Records shown ::

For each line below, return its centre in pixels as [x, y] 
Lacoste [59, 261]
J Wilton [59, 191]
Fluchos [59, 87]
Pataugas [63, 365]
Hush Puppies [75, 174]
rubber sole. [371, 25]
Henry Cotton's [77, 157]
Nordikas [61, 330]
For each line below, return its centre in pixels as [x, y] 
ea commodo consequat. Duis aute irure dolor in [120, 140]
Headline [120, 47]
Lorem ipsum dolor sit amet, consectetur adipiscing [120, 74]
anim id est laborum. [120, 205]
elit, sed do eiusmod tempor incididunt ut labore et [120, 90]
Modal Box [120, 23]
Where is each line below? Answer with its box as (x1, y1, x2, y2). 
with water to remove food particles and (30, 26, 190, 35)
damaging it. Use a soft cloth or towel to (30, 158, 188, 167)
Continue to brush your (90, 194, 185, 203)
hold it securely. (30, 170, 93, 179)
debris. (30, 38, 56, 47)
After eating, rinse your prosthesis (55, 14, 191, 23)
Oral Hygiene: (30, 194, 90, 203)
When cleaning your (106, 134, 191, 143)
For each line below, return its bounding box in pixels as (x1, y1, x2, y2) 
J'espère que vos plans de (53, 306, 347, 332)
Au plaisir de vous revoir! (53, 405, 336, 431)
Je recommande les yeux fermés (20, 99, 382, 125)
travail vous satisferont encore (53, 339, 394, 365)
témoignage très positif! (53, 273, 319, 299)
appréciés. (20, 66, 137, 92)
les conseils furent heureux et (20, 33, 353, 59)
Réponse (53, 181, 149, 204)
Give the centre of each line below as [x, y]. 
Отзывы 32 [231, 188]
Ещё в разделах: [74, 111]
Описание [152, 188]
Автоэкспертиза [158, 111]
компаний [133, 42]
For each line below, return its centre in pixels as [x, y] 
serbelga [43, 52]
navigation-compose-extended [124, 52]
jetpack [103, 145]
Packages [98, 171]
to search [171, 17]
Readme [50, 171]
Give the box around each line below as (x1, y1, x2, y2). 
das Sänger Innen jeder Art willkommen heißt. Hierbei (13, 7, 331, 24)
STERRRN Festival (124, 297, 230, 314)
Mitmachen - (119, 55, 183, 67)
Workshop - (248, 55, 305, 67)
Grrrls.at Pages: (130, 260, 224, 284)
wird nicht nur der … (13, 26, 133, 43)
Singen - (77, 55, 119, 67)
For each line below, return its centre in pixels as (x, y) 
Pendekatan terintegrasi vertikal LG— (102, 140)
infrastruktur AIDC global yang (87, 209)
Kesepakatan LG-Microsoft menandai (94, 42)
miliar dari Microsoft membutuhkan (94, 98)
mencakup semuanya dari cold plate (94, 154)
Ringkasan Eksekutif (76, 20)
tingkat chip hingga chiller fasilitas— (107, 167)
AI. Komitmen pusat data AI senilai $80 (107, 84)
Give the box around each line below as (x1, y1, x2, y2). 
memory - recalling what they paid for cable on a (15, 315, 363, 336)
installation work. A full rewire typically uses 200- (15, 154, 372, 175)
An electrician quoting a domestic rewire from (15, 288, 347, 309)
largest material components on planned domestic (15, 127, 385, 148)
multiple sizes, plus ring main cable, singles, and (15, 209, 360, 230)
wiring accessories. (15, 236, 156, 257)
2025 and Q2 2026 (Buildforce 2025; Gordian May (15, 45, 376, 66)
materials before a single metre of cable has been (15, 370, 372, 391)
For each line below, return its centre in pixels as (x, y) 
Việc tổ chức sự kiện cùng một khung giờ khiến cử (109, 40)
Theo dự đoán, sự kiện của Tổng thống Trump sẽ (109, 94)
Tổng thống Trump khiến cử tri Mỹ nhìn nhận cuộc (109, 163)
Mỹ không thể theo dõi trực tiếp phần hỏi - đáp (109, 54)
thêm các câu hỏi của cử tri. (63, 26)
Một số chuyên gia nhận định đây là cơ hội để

---

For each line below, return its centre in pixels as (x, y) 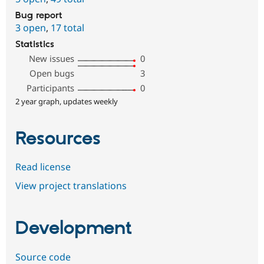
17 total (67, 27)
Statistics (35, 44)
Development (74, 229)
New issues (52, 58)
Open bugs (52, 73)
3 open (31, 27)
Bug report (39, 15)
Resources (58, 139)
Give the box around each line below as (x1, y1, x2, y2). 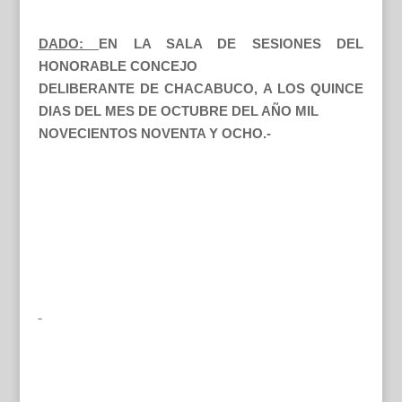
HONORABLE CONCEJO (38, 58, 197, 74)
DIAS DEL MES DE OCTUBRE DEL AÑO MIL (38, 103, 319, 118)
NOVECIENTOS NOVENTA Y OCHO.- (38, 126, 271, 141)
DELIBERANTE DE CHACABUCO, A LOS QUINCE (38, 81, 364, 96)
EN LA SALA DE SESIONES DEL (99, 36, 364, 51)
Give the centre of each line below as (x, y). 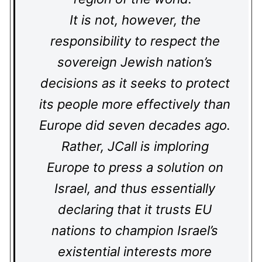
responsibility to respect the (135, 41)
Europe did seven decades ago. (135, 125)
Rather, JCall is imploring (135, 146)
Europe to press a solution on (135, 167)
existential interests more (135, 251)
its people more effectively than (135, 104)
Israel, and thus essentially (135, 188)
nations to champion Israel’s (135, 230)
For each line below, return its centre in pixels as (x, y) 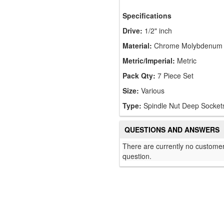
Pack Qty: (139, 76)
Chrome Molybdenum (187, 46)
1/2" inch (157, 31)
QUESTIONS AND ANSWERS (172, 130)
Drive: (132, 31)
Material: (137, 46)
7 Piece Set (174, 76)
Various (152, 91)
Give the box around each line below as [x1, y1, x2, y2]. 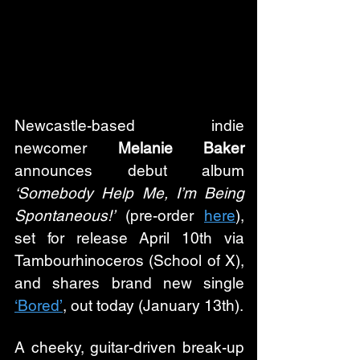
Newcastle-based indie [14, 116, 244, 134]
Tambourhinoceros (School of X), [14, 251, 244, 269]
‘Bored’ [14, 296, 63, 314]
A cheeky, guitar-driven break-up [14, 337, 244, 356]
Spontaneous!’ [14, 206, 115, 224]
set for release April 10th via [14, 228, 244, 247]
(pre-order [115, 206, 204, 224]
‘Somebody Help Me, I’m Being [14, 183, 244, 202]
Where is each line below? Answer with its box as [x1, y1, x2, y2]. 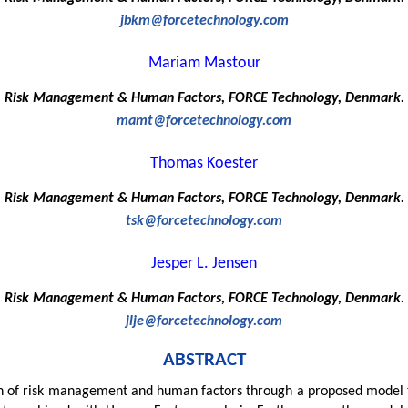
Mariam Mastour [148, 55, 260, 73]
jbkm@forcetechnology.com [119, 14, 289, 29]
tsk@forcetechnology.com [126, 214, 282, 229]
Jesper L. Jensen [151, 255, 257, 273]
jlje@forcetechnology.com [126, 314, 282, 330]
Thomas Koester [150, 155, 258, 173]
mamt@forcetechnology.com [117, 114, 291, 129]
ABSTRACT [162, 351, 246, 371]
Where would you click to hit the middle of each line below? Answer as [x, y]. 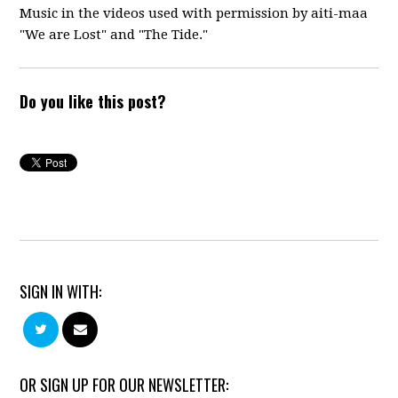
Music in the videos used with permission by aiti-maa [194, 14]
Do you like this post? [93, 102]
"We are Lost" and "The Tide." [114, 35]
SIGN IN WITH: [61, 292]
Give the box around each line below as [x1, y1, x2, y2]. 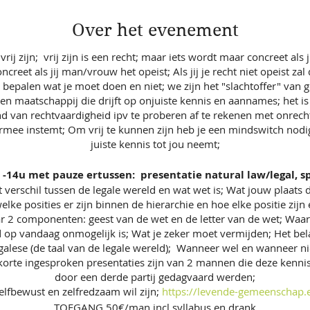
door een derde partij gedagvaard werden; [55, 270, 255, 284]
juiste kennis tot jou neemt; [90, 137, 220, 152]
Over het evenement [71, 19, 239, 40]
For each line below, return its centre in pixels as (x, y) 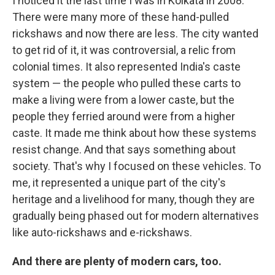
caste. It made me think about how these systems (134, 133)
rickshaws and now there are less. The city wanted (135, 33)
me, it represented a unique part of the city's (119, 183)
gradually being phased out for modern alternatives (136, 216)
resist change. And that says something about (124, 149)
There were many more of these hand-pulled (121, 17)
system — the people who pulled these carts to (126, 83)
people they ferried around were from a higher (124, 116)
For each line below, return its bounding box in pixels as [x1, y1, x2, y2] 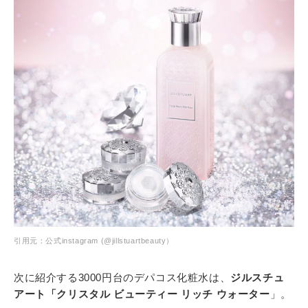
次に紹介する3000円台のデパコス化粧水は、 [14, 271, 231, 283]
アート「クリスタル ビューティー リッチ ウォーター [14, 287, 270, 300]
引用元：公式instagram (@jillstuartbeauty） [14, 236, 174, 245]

Directions for this task :: Print from the line containing "Material: (137, 46)" through the line containing "jlje@forcetechnology.com [126, 314, 282, 330]" in the data above, exactly as the lines stand, and omit every picture.

Response ::
Material: (137, 46)
7 Piece Set (174, 76)
Various (152, 91)
Give the box around each line below as [x1, y1, x2, y2]. 
Newcastle-based indie [14, 116, 244, 134]
Tambourhinoceros (School of X), [14, 251, 244, 269]
‘Bored’ [14, 296, 63, 314]
A cheeky, guitar-driven break-up [14, 337, 244, 356]
Spontaneous!’ [14, 206, 115, 224]
set for release April 10th via [14, 228, 244, 247]
(pre-order [115, 206, 204, 224]
‘Somebody Help Me, I’m Being [14, 183, 244, 202]
Where is each line below? Answer with its box as [x1, y1, x2, y2]. 
Mariam Mastour [148, 55, 260, 73]
jbkm@forcetechnology.com [119, 14, 289, 29]
tsk@forcetechnology.com [126, 214, 282, 229]
Jesper L. Jensen [151, 255, 257, 273]
jlje@forcetechnology.com [126, 314, 282, 330]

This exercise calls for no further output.